Provided records Block Start
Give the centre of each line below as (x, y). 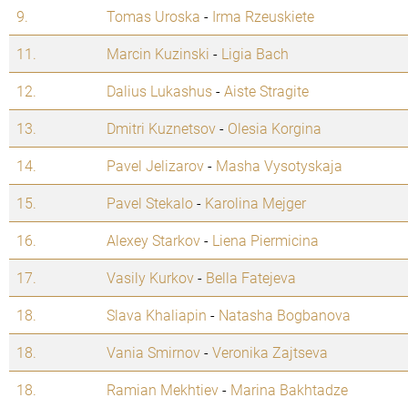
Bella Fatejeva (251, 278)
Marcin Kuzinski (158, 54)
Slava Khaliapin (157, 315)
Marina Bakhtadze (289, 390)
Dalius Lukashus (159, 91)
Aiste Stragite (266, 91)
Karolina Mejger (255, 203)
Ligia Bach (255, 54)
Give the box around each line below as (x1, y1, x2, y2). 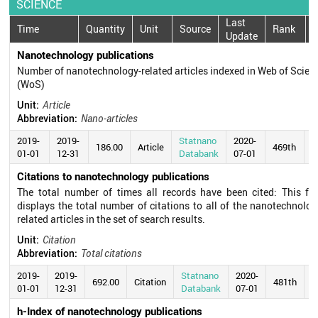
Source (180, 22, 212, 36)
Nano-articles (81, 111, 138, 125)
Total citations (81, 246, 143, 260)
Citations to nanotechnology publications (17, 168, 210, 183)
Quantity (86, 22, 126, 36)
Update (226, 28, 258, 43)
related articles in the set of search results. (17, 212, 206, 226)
Provided records Block End
Assignment. Only an exact copy of the records counts as an answer. Leave out the images.

Your solution.
Give the centre of each line below as (x, y). 
Bella Fatejeva (251, 278)
Marcin Kuzinski (158, 54)
Slava Khaliapin (157, 315)
Marina Bakhtadze (289, 390)
Dalius Lukashus (159, 91)
Aiste Stragite (266, 91)
Karolina Mejger (255, 203)
Ligia Bach (255, 54)
Give the box around each line below as (x1, y1, x2, y2). 
Source (180, 22, 212, 36)
Nano-articles (81, 111, 138, 125)
Total citations (81, 246, 143, 260)
Citations to nanotechnology publications (17, 168, 210, 183)
Quantity (86, 22, 126, 36)
Update (226, 28, 258, 43)
related articles in the set of search results. (17, 212, 206, 226)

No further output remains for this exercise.